Aiming at the deficiencies of the prior art, the present invention provides a multi-wavelength solid-state laser based on Raman conversion.

The invention utilizes the principle of Raman conversion and provides a multi-wavelength solid-state laser based on Raman conversion with multiple output wavelengths, compact structure and simple operation through ingenious cavity design. The laser can be used for sum frequency, difference frequency, multiplication Frequency and other nonlinear wavelength conversion to generate different wavelengths to meet the requirements of laser output wavelength and the number of output wavelengths in different application fields. At the same time, it can be widely used in terahertz generation, differential absorption radar and laser medical treatment.

Technical scheme of the present invention is as follows:

A multi-wavelength solid-state laser based on Raman conversion, including two laser pumping generation optical paths, wherein one laser pumping generation optical path includes a first pump source, a first optical coupling system, a first fundamental frequency input mirror and a first Solid-state laser medium; wherein another laser pumping generation optical path includes a second pumping source, a second optical coupling system, a second fundamental frequency input mirror and a second solid-state laser medium; the two-way laser pumping generation optical path produces The light source is emitted along the polarizer, Raman crystal and output mirror in sequence;

The operating wavelengths of the first solid-state laser medium and the second solid-state laser medium are different, and the two light-transmitting surfaces of the first solid-state laser medium and the second solid-state laser medium are coated with pump light, fundamental frequency light and pull Anti-reflection coating with light transmittance greater than 99%;

Both light-transmitting end faces of the Raman crystal are coated with an anti-reflection film with a light transmittance greater than 99% for the fundamental frequency light and the Raman light.

Preferably according to the present invention, the first solid-state laser medium and the second solid-state laser medium are Nd:YVO ₄ crystals, Nd:YLF crystals or Nd:YAP crystals, the length of which is 0.5mm-50mm.

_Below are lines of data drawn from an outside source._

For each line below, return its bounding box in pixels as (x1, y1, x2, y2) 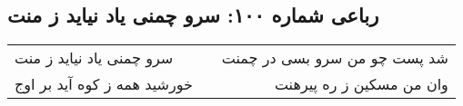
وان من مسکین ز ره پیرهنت (274, 73, 448, 95)
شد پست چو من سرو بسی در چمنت (221, 47, 448, 69)
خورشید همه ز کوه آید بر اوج (15, 73, 193, 95)
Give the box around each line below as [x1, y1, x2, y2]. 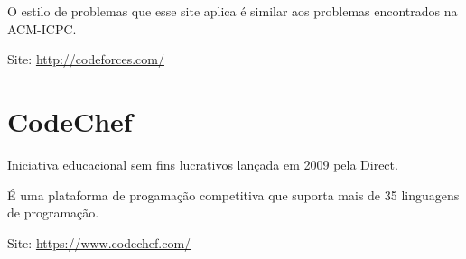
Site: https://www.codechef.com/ [7, 233, 191, 252]
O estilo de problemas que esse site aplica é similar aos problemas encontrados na [7, 2, 458, 20]
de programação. [7, 203, 99, 222]
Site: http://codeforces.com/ [7, 50, 164, 69]
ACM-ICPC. [7, 19, 77, 38]
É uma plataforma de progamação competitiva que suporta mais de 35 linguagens [7, 185, 460, 204]
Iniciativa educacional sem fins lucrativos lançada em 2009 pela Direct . [7, 154, 398, 173]
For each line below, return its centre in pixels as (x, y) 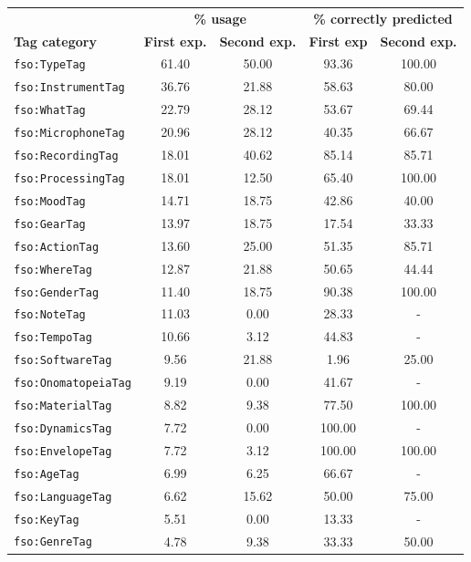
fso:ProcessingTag (69, 178)
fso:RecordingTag (66, 156)
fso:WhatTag (50, 111)
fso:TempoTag (53, 338)
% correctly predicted (383, 18)
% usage (220, 18)
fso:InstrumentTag (69, 88)
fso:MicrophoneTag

Preferably according to the present invention, the Raman crystal is BaWO ₄ , SrWO ₄ , Ba(NO ₃ ) ₂ or diamond, and its length is 0.5mm-100mm.

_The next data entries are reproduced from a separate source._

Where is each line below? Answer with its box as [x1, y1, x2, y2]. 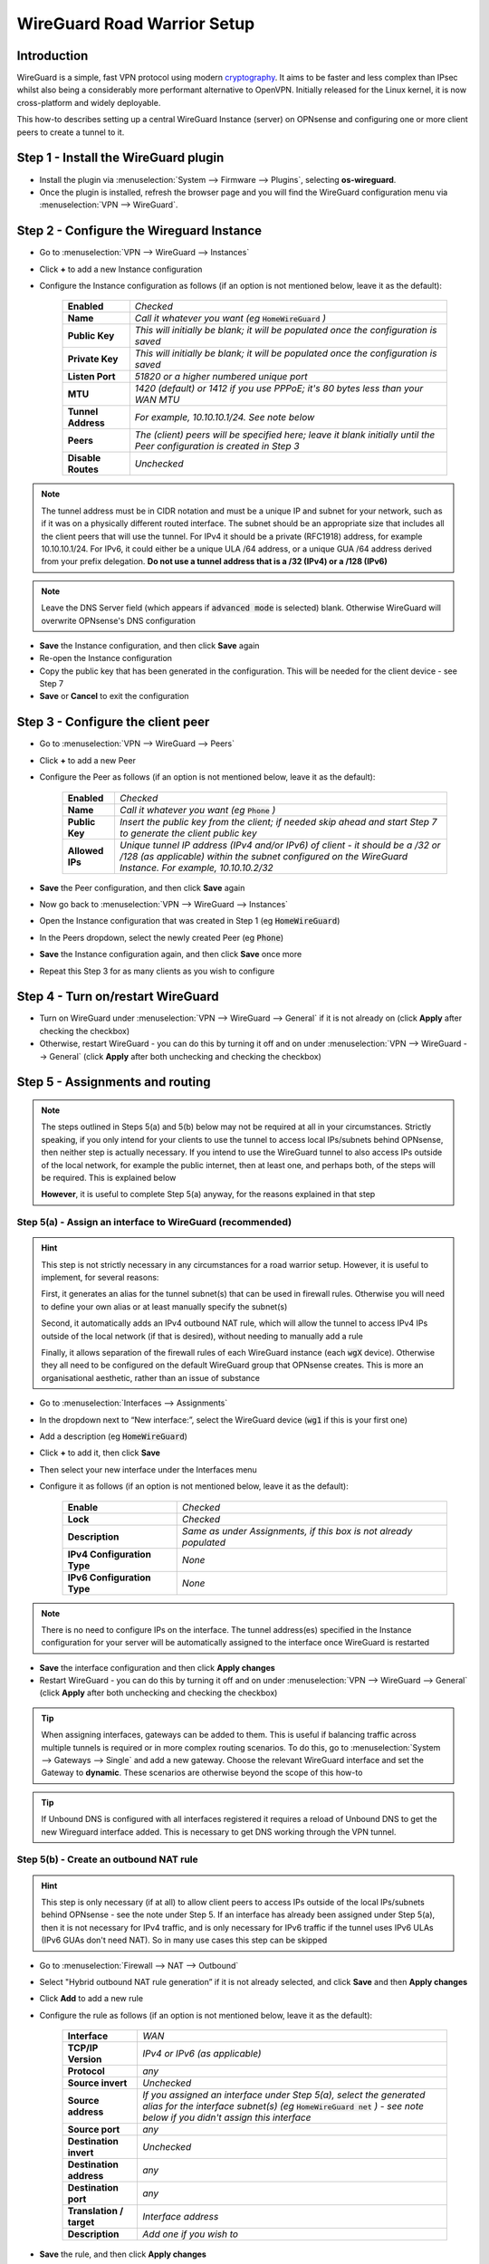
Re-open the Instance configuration [39, 653, 172, 664]
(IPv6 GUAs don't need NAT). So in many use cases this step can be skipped [41, 1934, 328, 1946]
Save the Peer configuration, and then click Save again [39, 882, 245, 893]
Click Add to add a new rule [39, 1993, 144, 2004]
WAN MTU [134, 394, 180, 407]
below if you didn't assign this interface [142, 2111, 312, 2124]
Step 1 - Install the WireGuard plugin [16, 150, 225, 166]
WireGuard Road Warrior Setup [16, 14, 255, 34]
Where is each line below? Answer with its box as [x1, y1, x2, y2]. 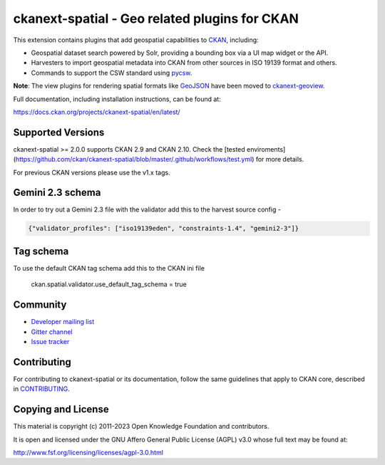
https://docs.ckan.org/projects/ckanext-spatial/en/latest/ [13, 108, 181, 116]
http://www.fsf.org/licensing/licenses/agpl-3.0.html [13, 449, 164, 457]
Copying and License [13, 403, 110, 416]
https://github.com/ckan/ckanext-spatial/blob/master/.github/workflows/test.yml [15, 155, 252, 164]
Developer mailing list [31, 318, 95, 326]
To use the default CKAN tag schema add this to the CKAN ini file [13, 263, 205, 272]
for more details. [255, 155, 304, 164]
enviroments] [246, 145, 286, 153]
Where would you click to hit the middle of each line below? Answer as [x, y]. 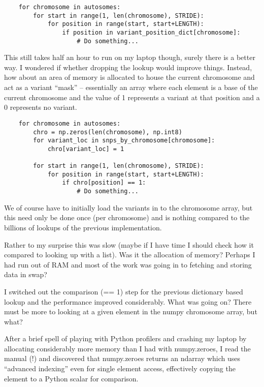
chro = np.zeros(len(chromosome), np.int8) [108, 132]
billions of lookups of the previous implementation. [83, 227]
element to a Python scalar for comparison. [71, 378]
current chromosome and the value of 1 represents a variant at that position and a [132, 97]
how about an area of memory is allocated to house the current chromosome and [129, 77]
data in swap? [26, 274]
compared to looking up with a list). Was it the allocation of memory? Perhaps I [130, 255]
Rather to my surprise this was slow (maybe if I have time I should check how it [129, 244]
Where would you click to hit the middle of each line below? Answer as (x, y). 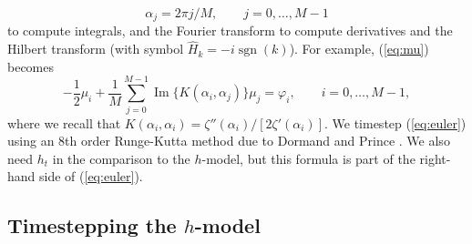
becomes (31, 66)
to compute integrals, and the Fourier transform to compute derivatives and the (230, 30)
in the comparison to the (121, 158)
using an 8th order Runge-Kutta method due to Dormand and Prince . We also (229, 141)
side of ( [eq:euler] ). (91, 176)
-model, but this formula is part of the (308, 158)
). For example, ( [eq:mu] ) (359, 49)
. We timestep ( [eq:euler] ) (395, 122)
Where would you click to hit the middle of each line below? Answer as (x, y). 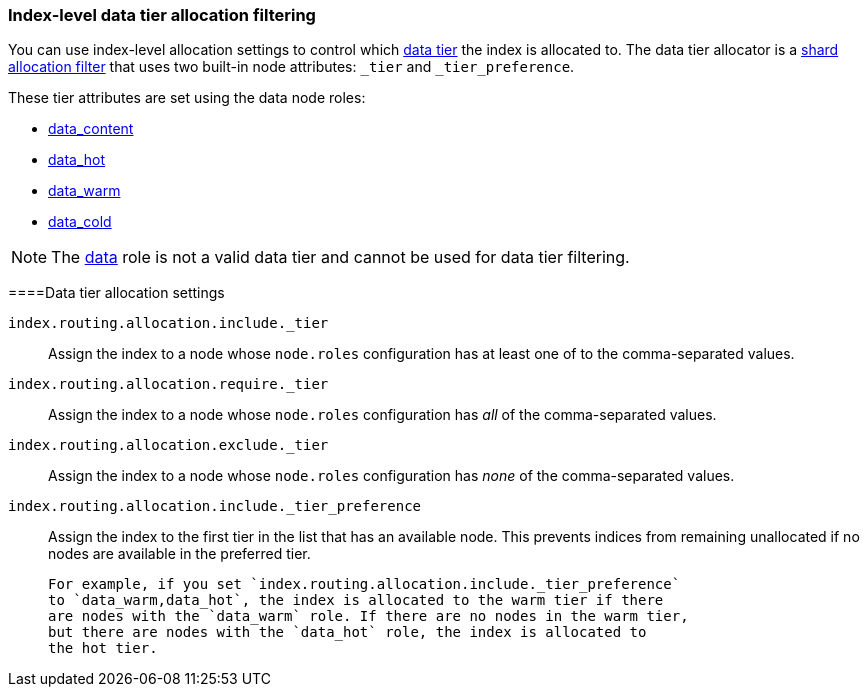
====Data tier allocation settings (116, 293)
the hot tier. (103, 648)
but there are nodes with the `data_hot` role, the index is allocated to (347, 632)
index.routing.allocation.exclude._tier (168, 445)
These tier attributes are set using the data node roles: (187, 98)
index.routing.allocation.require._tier (168, 384)
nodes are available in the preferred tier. (179, 554)
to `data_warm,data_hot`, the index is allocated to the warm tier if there (356, 600)

Preferably according to the present invention, the polarizer is highly transparent to horizontally polarized light and highly reflective to vertically polarized light.

Preferably according to the present invention, the light incident surfaces of the first fundamental frequency input mirror and the second fundamental frequency input mirror are coated with high-transparency films for respective pump light, and the light exit surface is coated with fundamental frequency light and Raman The high reflective film for light has a reflectivity greater than 99%. The first fundamental frequency input mirror and the second fundamental frequency input mirror are plano-planar mirrors, plano-concave mirrors or plano-convex mirrors.

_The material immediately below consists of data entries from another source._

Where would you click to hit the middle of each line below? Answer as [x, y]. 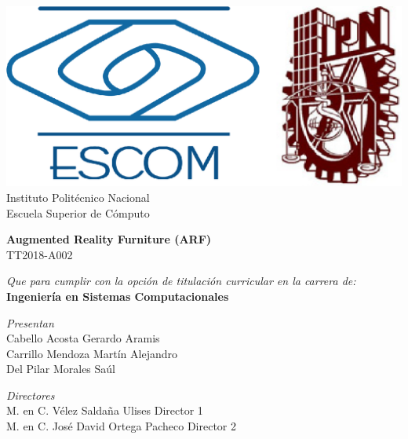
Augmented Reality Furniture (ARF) [109, 239]
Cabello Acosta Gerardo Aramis [83, 338]
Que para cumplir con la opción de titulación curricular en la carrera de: [181, 281]
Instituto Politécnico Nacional [78, 197]
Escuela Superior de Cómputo [78, 212]
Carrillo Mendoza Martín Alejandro [92, 353]
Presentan [30, 322]
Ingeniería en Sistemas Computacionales [118, 296]
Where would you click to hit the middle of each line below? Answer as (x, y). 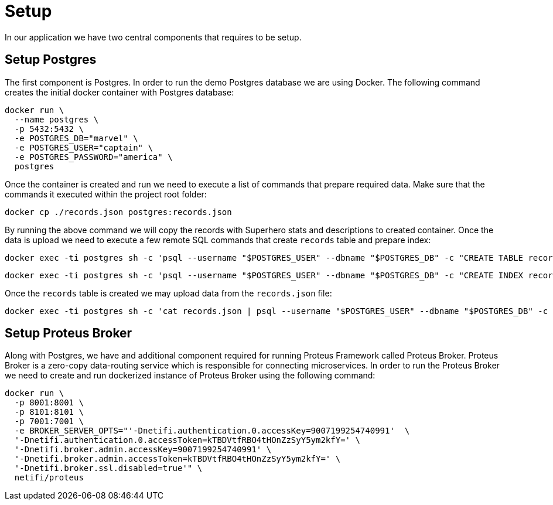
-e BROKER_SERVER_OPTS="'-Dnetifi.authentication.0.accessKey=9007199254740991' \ (212, 431)
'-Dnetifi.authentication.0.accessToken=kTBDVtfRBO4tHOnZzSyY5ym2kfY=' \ (187, 440)
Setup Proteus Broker (69, 333)
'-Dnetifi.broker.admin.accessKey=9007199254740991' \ (143, 450)
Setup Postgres (51, 60)
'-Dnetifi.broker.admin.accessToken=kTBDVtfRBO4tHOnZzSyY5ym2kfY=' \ (177, 459)
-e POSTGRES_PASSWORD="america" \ (93, 157)
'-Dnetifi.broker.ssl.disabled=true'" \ (108, 468)
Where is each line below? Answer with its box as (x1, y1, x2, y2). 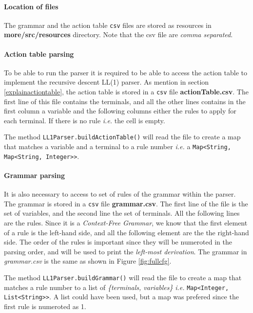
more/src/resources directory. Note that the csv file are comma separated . (4, 29, 233, 40)
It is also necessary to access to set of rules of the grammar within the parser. (4, 189, 236, 199)
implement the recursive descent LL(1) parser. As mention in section (4, 77, 209, 87)
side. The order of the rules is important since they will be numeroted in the (4, 237, 232, 247)
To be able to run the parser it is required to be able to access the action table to (4, 67, 248, 77)
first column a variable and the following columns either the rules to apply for (4, 106, 236, 116)
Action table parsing (4, 48, 74, 59)
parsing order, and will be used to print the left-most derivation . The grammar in (4, 246, 247, 256)
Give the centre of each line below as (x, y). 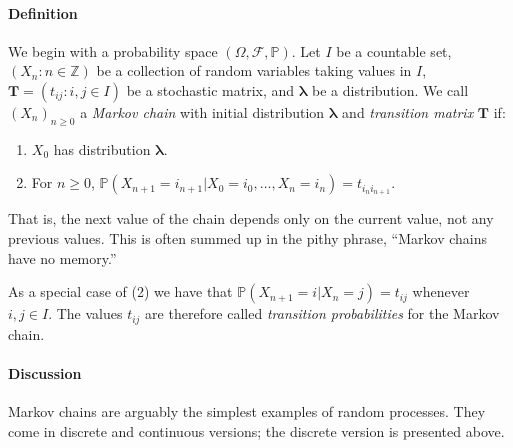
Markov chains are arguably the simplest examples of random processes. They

Preferably according to the present invention, the power range of the first pumping source and the second pumping source is 2W-100W. The first pumping source and the second pumping source are semiconductor lasers or flash lamps; the pumping method is end pumping or side pumping.

Preferably, according to the present invention, the output mirror is coated with a partial transmission film for fundamental frequency light and Raman light, and the transmittance is 1%-99%; the output mirror is a plano mirror, a plano-concave mirror or a plano-convex mirror. mirror.

Preferably according to the present invention, a Q-switching element is further arranged between the polarizer and the Raman crystal. The Q-switched laser can be obtained by using the Q-switched element, the peak power of the laser will be greatly increased, and it is easier to realize Raman conversion. The Q-switched element can be a passive Q-switched element or an active Q-switched element.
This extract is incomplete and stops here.